After locating the line with "Inherited from NumericValueWidget (75, 35)" in the entries below, output it and each following line up to and including the line with "can still not", exactly and without pictures.

----------

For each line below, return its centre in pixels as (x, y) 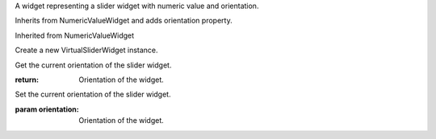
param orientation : (47, 109)
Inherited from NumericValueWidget (75, 35)
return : (27, 80)
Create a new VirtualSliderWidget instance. (86, 50)
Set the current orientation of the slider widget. (93, 94)
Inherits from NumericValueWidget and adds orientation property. (124, 21)
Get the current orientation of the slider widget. (93, 65)
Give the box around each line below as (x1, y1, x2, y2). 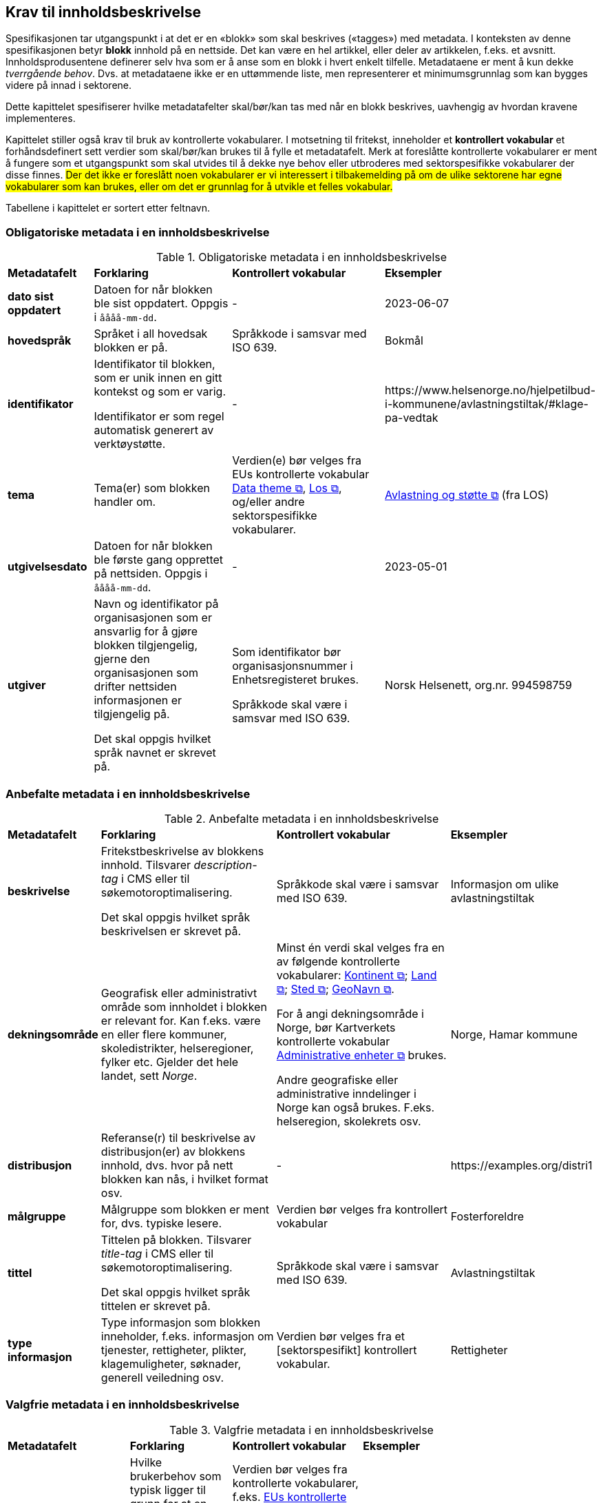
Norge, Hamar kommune (450, 1027, 578, 1041)
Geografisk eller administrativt (100, 985, 257, 1000)
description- (193, 857, 257, 872)
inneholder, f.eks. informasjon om (100, 1329, 274, 1343)
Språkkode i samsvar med (232, 327, 367, 341)
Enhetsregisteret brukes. (232, 673, 359, 687)
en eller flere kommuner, (100, 1027, 227, 1041)
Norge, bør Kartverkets (276, 1020, 396, 1034)
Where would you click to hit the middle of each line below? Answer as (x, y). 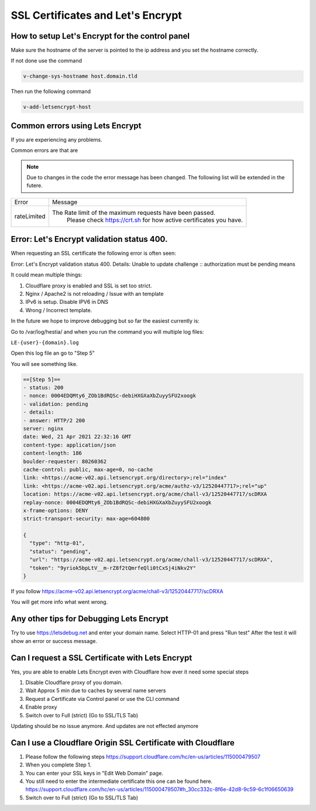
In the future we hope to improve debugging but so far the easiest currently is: (105, 321)
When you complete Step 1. (59, 765)
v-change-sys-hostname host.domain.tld (80, 76)
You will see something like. (44, 364)
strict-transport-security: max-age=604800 (87, 519)
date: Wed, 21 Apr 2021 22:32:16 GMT (77, 437)
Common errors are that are (44, 150)
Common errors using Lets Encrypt (76, 126)
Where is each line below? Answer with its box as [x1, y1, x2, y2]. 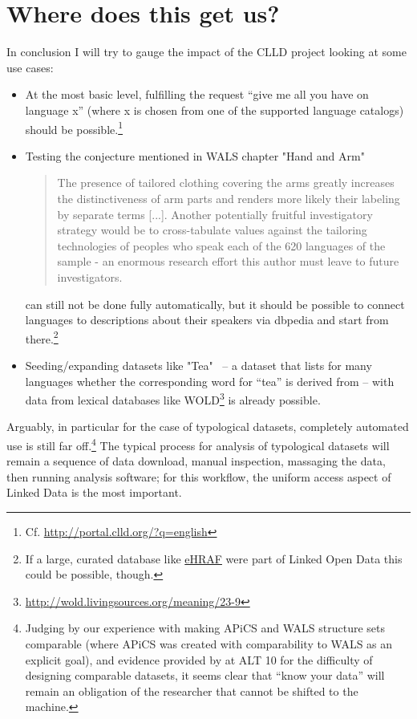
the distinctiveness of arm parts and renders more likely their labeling [57, 189, 400, 206]
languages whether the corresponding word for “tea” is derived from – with [25, 372, 395, 389]
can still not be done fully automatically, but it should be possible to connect [25, 295, 405, 312]
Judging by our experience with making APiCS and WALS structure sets [25, 619, 386, 636]
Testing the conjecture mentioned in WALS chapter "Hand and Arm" [25, 147, 365, 164]
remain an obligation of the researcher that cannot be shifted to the [25, 682, 358, 699]
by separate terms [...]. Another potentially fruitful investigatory [57, 205, 373, 222]
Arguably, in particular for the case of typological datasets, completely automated [6, 418, 409, 435]
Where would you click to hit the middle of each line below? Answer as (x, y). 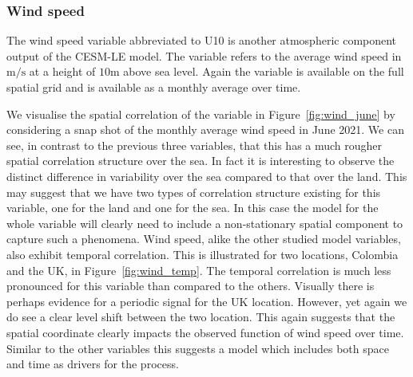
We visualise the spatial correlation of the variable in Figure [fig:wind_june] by (201, 114)
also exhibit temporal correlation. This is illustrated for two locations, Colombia (203, 254)
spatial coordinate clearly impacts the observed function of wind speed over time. (205, 332)
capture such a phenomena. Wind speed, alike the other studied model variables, (204, 239)
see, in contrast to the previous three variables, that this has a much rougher (195, 145)
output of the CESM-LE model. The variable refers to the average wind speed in (204, 55)
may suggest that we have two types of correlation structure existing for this (194, 192)
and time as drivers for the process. (93, 364)
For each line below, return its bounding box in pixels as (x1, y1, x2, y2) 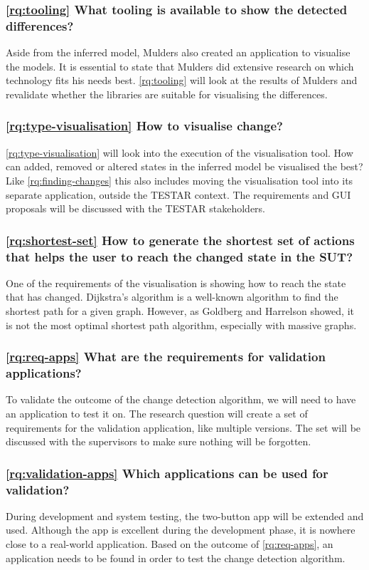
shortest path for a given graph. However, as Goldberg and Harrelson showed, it (6, 304, 354, 318)
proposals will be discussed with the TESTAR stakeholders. (6, 201, 266, 216)
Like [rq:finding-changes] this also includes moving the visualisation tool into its (6, 172, 353, 187)
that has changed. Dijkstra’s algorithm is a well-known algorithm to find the (6, 289, 338, 304)
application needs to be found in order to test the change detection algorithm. (6, 550, 346, 565)
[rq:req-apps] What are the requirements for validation (6, 348, 326, 366)
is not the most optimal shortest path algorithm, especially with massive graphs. (6, 317, 357, 332)
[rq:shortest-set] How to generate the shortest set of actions (6, 231, 355, 249)
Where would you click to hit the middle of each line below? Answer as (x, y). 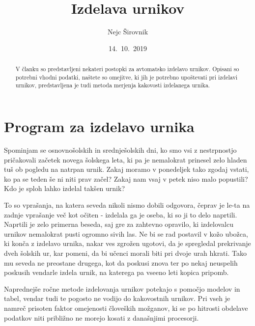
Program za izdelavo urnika (99, 126)
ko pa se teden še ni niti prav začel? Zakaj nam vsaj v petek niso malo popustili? (126, 178)
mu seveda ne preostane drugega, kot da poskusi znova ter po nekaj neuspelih (121, 262)
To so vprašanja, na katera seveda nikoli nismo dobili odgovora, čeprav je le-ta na (127, 204)
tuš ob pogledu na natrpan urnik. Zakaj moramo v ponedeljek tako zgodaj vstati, (127, 169)
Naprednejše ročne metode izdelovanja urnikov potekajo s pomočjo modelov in (122, 288)
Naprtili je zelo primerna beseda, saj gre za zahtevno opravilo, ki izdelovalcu (119, 224)
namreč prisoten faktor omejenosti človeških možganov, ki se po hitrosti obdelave (126, 308)
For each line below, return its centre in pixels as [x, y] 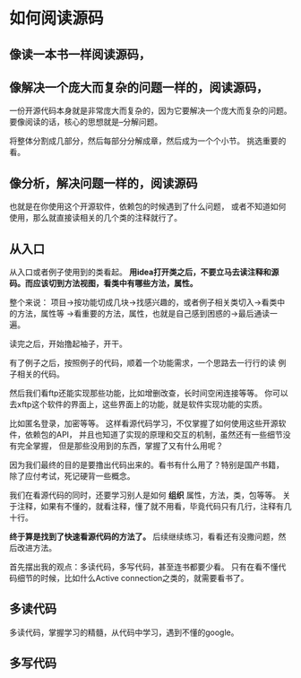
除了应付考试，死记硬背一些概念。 [72, 476]
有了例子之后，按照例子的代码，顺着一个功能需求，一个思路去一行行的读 [142, 363]
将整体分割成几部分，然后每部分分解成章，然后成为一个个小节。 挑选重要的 [148, 141]
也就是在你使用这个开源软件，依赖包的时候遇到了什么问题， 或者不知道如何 [148, 206]
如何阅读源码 [57, 18]
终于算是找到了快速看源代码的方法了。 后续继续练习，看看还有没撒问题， [144, 537]
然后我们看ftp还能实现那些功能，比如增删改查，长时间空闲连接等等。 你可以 [149, 393]
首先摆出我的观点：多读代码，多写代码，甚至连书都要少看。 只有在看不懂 [144, 567]
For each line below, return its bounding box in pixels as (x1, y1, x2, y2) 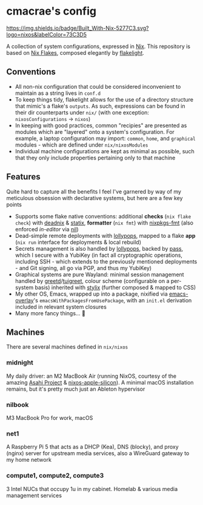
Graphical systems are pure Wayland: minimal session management (15, 271, 184, 278)
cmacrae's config (6, 4, 97, 18)
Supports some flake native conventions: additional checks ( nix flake (15, 212, 191, 220)
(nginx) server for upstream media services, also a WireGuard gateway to (6, 450, 190, 457)
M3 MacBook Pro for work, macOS (6, 414, 93, 421)
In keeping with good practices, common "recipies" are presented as (15, 122, 187, 129)
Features (6, 172, 41, 182)
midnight (6, 358, 33, 367)
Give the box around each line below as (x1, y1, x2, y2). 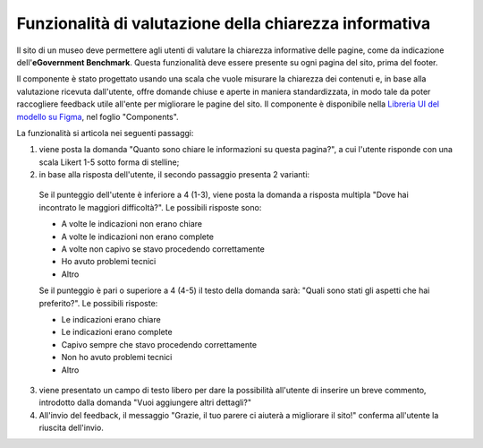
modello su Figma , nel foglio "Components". (16, 111, 179, 122)
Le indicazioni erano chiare (61, 314, 161, 324)
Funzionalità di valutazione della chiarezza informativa (16, 13, 431, 33)
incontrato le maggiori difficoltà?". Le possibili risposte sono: (38, 202, 262, 212)
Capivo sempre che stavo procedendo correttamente (61, 339, 258, 349)
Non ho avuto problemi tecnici (61, 352, 173, 363)
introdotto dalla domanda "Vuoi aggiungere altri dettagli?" (38, 397, 252, 408)
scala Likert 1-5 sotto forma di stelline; (38, 157, 180, 168)
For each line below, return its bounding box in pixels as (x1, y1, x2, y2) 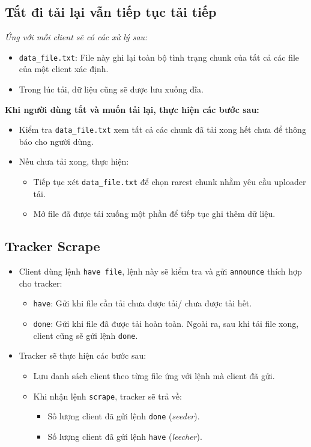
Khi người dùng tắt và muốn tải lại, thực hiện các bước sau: (5, 103, 259, 115)
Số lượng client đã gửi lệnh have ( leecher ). (47, 430, 202, 442)
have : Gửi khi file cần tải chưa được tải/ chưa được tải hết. (33, 297, 252, 309)
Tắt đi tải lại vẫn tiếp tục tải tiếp (5, 2, 217, 21)
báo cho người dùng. (19, 135, 94, 147)
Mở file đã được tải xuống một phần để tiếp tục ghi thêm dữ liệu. (33, 207, 276, 220)
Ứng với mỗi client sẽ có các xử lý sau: (5, 31, 148, 43)
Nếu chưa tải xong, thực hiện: (19, 155, 129, 168)
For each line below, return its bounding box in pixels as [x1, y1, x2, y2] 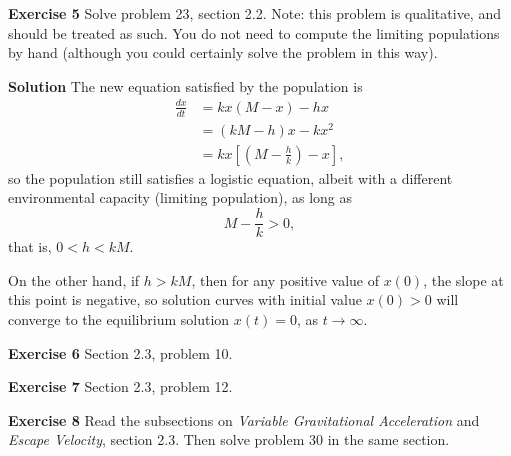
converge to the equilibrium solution [8, 308, 230, 329]
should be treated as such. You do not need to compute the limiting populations [8, 22, 500, 43]
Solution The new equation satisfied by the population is [8, 75, 363, 96]
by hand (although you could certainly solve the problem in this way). [8, 42, 438, 63]
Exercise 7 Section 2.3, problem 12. [8, 376, 233, 397]
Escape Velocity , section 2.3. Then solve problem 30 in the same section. [8, 429, 450, 450]
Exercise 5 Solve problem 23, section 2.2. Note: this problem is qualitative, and [8, 3, 501, 23]
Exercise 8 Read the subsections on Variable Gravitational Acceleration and [8, 409, 480, 430]
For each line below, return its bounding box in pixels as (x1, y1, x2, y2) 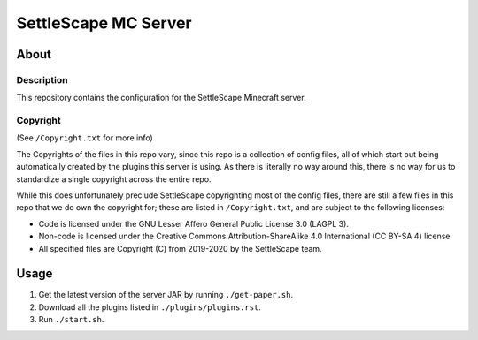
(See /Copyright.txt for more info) (16, 132, 154, 143)
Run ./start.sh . (38, 314, 104, 325)
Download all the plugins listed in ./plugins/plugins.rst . (38, 301, 261, 313)
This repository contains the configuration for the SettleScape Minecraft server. (16, 93, 306, 103)
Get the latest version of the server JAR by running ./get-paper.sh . (38, 290, 294, 300)
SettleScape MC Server (16, 13, 192, 33)
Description (16, 73, 68, 86)
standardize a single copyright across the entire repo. (16, 173, 212, 185)
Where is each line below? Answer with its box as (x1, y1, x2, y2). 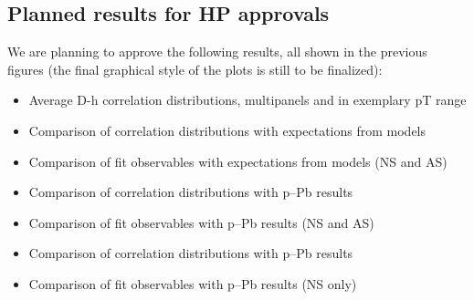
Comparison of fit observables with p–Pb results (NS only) (28, 274, 357, 293)
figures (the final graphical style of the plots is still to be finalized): (7, 59, 383, 78)
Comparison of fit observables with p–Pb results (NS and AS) (28, 212, 374, 232)
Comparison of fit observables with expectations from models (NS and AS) (28, 151, 448, 171)
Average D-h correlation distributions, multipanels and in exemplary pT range (28, 90, 467, 109)
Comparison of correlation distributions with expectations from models (28, 120, 427, 140)
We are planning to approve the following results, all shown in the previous (7, 42, 427, 61)
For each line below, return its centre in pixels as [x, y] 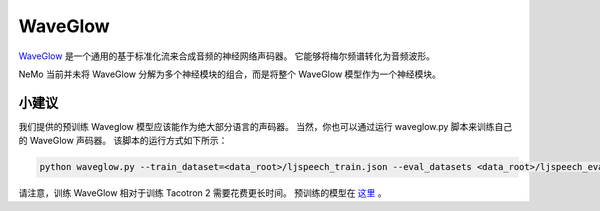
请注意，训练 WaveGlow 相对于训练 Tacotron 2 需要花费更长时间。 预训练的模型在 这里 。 [202, 193]
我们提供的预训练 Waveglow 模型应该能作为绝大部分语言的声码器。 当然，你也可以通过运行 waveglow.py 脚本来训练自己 [265, 126]
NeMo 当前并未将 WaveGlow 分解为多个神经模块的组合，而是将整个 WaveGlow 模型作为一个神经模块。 [230, 74]
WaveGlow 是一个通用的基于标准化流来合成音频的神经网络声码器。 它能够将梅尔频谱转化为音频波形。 [226, 56]
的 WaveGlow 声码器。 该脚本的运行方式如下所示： [123, 141]
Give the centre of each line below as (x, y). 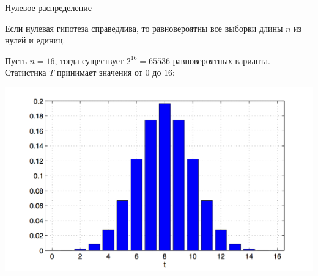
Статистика (26, 72)
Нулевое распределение (48, 7)
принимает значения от (100, 72)
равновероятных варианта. (221, 60)
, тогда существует (89, 60)
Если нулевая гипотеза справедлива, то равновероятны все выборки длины (144, 28)
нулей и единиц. (35, 40)

----------

# [Answer to the problem]
Inherited from NumericValueWidget (75, 35)
return : (27, 80)
Create a new VirtualSliderWidget instance. (86, 50)
Set the current orientation of the slider widget. (93, 94)
Inherits from NumericValueWidget and adds orientation property. (124, 21)
Get the current orientation of the slider widget. (93, 65)
Give the box around each line below as (x1, y1, x2, y2). 
Norge, Hamar kommune (450, 1027, 578, 1041)
Geografisk eller administrativt (100, 985, 257, 1000)
description- (193, 857, 257, 872)
inneholder, f.eks. informasjon om (100, 1329, 274, 1343)
Språkkode i samsvar med (232, 327, 367, 341)
Enhetsregisteret brukes. (232, 673, 359, 687)
en eller flere kommuner, (100, 1027, 227, 1041)
Norge, bør Kartverkets (276, 1020, 396, 1034)
Where would you click to hit the middle of each line below? Answer as (x, y). 
In the future we hope to improve debugging but so far the easiest currently is: (105, 321)
When you complete Step 1. (59, 765)
v-change-sys-hostname host.domain.tld (80, 76)
You will see something like. (44, 364)
strict-transport-security: max-age=604800 (87, 519)
date: Wed, 21 Apr 2021 22:32:16 GMT (77, 437)
Common errors are that are (44, 150)
Common errors using Lets Encrypt (76, 126)
Where is each line below? Answer with its box as [x1, y1, x2, y2]. 
the distinctiveness of arm parts and renders more likely their labeling [57, 189, 400, 206]
languages whether the corresponding word for “tea” is derived from – with [25, 372, 395, 389]
can still not be done fully automatically, but it should be possible to connect [25, 295, 405, 312]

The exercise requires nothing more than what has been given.